To complement that, there is in Clause 91, which relates to contents and flavours, a power for the Government to make regulations concerning the “flavour of relevant products”. Here I want to make a point which I made in Committee and which is of the utmost importance; I speak as somebody who uses vapes. My point is that, in practice—I say this especially for the benefit of noble Lords who do not use vapes—the flavour descriptor on the vape has almost no relationship to the flavour of the vape.
My Lords, I strongly support the Bill and the ambition to create a smoke- free generation. Throughout my clinical and academic career, I have consistently argued for bold preventive action, because nothing would do more to reduce preventable death and health inequality than ending tobacco addiction. I am grateful to the noble Lord, Lord Moylan, and the noble Baroness, Lady Fox of Buckley, for Amendments 125 and 134. I understand the instincts behind them, but I cannot support them. These amendments would limit the Government’s power to regulate flavour descriptors—the words on the packet rather than the chemical ingredients that create the flavour. Put simply, we would be regulating the label, not the substance.
The Chief Medical Officer’s evidence note is clear. Flavoured vaping products contain a wide range of chemicals, many of which are safe to eat but dangerous to inhale. The long-term effects of inhaling these substances are simply not known yet. Restricting regulations to descriptors alone would deny the Government’s ability to act as new science emerges. As we have heard, flavour is one of the principal drivers of youth uptake. If we regulate only what the packet says and not what the product contains, manufacturers will simply reformulate to maintain the same appeal. We would be inviting a regulatory game of cat and mouse, and it is a game that children will lose.

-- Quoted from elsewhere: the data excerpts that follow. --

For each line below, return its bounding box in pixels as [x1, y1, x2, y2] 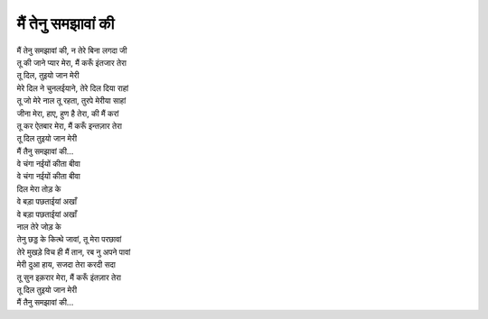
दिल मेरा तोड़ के [16, 183, 61, 194]
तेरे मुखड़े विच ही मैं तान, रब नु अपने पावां [16, 246, 131, 257]
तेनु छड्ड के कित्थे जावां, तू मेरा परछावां [16, 234, 122, 245]
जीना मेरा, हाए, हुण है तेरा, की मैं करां [16, 108, 119, 119]
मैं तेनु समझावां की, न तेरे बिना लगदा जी [16, 45, 127, 56]
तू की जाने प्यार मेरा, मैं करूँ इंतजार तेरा [16, 57, 127, 68]
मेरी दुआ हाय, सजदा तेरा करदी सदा [16, 260, 117, 270]
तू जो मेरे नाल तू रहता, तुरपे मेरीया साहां [16, 96, 127, 106]
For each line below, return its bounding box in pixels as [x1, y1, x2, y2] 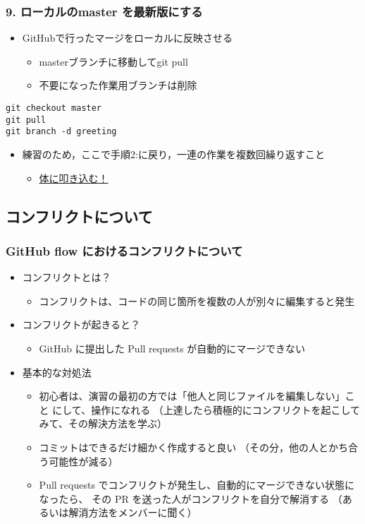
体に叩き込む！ [39, 170, 109, 185]
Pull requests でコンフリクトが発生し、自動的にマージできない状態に [39, 477, 354, 492]
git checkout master [6, 103, 102, 113]
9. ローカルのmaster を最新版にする [6, 2, 203, 20]
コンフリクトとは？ [22, 270, 111, 285]
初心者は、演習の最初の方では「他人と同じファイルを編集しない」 [39, 388, 345, 403]
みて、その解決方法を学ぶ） [39, 416, 167, 431]
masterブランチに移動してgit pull [39, 54, 188, 69]
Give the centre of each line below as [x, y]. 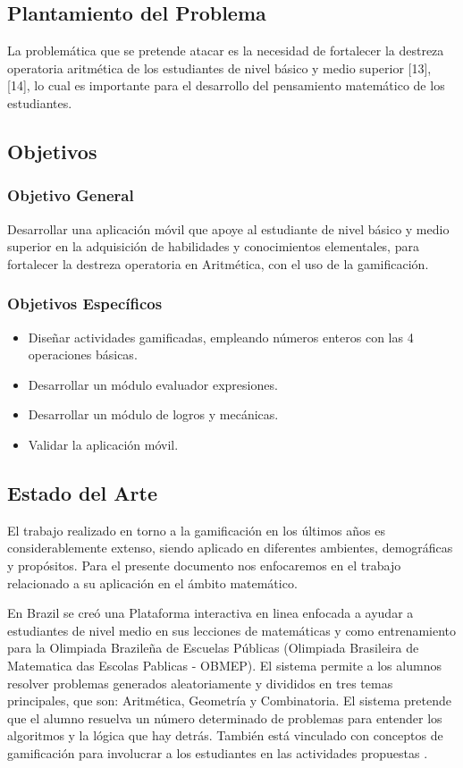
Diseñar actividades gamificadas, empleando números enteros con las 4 [221, 337]
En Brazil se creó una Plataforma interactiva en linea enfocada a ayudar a [210, 613]
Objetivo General [71, 195]
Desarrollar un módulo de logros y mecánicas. [153, 414]
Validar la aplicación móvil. [103, 444]
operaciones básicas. [83, 354]
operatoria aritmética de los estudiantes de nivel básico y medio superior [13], [219, 68]
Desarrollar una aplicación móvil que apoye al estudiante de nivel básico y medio [228, 228]

I hate to interrupt the noble Lord, but Clause 91 gives the Secretary of State powers to regulate the substances that may be included in a relevant product. I am not proposing that we change that at all. I am simply suggesting we change “flavour” to “flavour descriptor”, because flavour is inherently subjective. The substances which may be toxic or harmful would remain in scope of the legislation in the language the Government have chosen to use, irrespective of my amendment. I interrupt the noble Lord only because I am not entirely sure that he has grasped the effect of my amendment, and I thought he might want to reflect on that.
If I have not, then I apologise. I still believe it is not clear on paper. I feel it is the flavour that is being bound, but if the noble Lord’s amendment is correcting that, that is fine. Narrowing the powers before the science is settled is another issue. There is very little scientific evidence on the impact of the taste or whatever the inhaler contains. This has not been utilised before, so we do not know the dangers of the substance that is being inhaled. The prudent course is to retain the widest possible powers and to act on evidence as it emerges. To do otherwise will leave our children exposed to risks we could have prevented. I urge the House to at least look at these amendments or reject them.